OPTN knockdown in mouse neuroblastoma cells increased the NF-κB activity, and cell death was induced in OPTN-knockdown cells. The rate of live cell loss was larger than the dead cell count after OPTN knockdown. There are two reasons for this apparent discrepancy. First, the trypan blue assay counts only morphologically discernible dead cells, not degraded or fragmented cell debris. Thus, the trypan blue assay might underestimate the number of dead cells. Secondly, as OPTN affects cell growth in RGC-5 cells and PC-12 cells (Li et al. 2011), the results might reflect both the cell death and the slow growth rate of Neuro2a cells.
ALS-related OPTN mutants increased NF-κB activity, but it is unknown whether increased NF-κB activity is the direct cause of the neuronal death caused by OPTN mutants. Our experiments with withaferin A clearly showed that NF-κB works in the pathway for OPTN-induced neuronal death.
NF-κB is a transcription factor that regulates hundreds of genes involved in innate immunity, cell survival and death, and inflammation, and it is involved in the production of many cytokines. We examined the NF-κB-regulated genes that were involved in cell death and survival to determine how OPTN deletion leads to neuronal death. As a result, we found that the mRNA levels of p53 and TNFα were significantly up-regulated after OPTN knockdown.

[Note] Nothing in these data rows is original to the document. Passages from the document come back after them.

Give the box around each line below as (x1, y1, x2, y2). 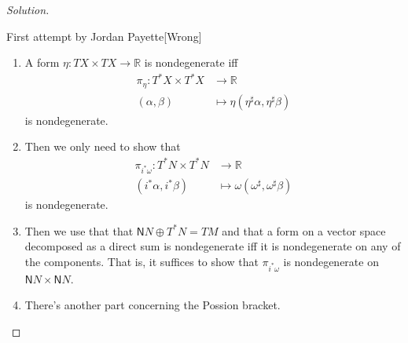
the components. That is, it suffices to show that (24, 254, 259, 270)
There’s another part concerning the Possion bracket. (24, 297, 281, 313)
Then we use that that (24, 222, 134, 239)
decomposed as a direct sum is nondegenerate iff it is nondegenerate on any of (24, 238, 401, 254)
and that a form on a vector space (222, 222, 386, 239)
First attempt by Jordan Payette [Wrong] (6, 27, 202, 44)
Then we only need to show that (24, 138, 181, 155)
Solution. (6, 2, 50, 17)
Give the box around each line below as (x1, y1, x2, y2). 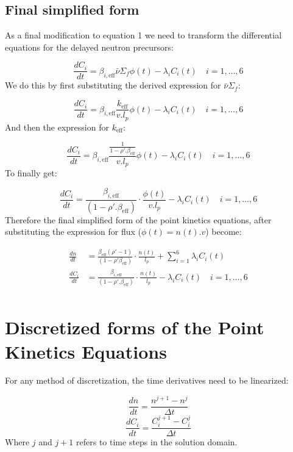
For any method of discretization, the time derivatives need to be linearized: (5, 374, 289, 387)
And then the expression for (5, 120, 109, 133)
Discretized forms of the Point (5, 315, 264, 340)
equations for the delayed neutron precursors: (5, 40, 174, 53)
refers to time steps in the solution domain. (76, 436, 238, 448)
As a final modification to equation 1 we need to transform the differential (5, 29, 282, 41)
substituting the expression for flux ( (5, 225, 142, 238)
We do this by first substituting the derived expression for (5, 79, 221, 91)
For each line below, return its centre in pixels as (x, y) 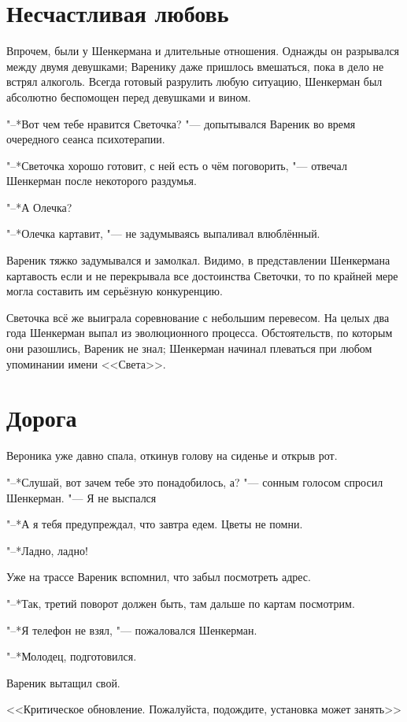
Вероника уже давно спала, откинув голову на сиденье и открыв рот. (172, 455)
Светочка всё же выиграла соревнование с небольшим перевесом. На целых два (198, 317)
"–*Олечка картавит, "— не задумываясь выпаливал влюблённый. (163, 233)
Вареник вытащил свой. (63, 682)
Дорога (42, 418)
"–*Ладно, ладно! (47, 550)
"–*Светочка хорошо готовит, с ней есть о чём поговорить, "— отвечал (177, 165)
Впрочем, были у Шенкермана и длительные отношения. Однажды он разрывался (203, 51)
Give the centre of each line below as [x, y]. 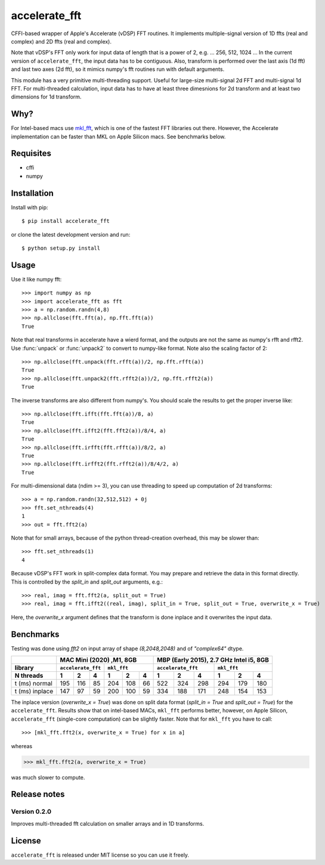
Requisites [31, 154]
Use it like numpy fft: [36, 279]
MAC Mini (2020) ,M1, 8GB [98, 660]
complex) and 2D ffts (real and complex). [61, 41]
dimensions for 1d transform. [46, 97]
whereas [22, 746]
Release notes [38, 794]
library [24, 668]
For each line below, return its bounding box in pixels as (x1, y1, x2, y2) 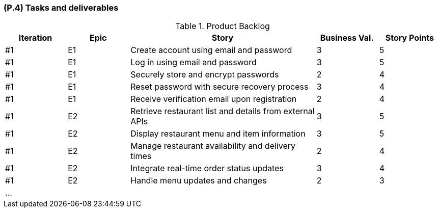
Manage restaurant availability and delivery (130, 141, 296, 151)
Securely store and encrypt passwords (130, 69, 279, 80)
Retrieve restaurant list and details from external (130, 106, 315, 117)
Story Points (385, 33, 434, 43)
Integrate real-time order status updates (130, 163, 284, 174)
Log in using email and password (130, 57, 257, 68)
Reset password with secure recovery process (130, 82, 309, 92)
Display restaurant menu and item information (130, 128, 306, 139)
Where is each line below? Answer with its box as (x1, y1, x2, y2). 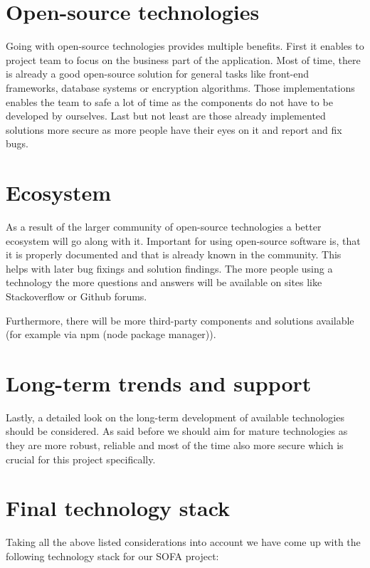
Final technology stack (6, 493, 231, 522)
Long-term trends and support (6, 368, 312, 397)
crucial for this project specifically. (6, 451, 156, 466)
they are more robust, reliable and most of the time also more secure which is (6, 438, 344, 453)
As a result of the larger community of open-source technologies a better (6, 219, 322, 233)
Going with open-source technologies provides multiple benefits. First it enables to (6, 38, 364, 53)
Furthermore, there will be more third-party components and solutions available (6, 312, 354, 327)
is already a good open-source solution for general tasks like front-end (6, 66, 310, 81)
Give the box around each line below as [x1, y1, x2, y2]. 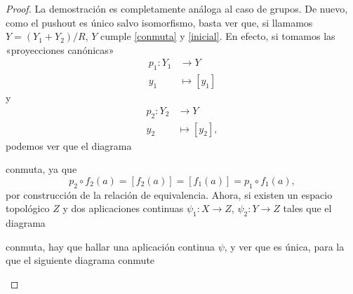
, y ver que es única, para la [224, 239, 345, 253]
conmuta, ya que [6, 162, 77, 176]
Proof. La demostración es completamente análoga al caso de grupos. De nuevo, [6, 1, 348, 15]
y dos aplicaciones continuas [62, 201, 184, 216]
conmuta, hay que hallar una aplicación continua [6, 239, 215, 253]
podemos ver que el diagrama [6, 138, 132, 153]
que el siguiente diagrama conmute [6, 253, 155, 267]
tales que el [283, 201, 332, 216]

p53 is a tumor suppressor and regulates apoptosis. p53 is abnormally elevated in central nervous system lesions in sporadic ALS (Martin 2000). p53 regulates the expression of proteins found in the intrinsic mitochondrial death pathway, transcriptionally activating pro-apoptotic genes such as Bax (Miyashita and Reed 1995). We also found a tendency for Bax up-regulation after OPTN knockdown. In mutant SOD1 transgenic mice, a mouse model of ALS, Bax deletion protects motor neuron death (Gould et al. 2006). Therefore, we speculate that up-regulation of NF-κB activity after OPTN knockdown induces neuronal death via the p53-dependent mitochondrial death pathway.
TNFα is a pro-inflammatory cytokine and is increased in the blood of patients with sporadic ALS (Poloni et al. 2000). In spinal cords of mutant SOD1 transgenic mice, the mRNA and protein levels of TNFα are increased, suggesting neuroinflammation involvement for motor neuron death (Yoshihara et al. 2002; Hensley et al. 2003). The mRNA level of TNFα was up-regulated after OPTN knockdown, which may reflect neuroinflammation in vivo.
In this study, we found that neuronal cell death was induced by OPTN knockdown, which lead to NF-κB activation. Proapoptotic molecules such as p53 and Bax representing downstream targets of NF-κB are suggested to be involved in neuronal death. These results suggest that NF-κB suppression is a promising strategy for the treatment of ALS.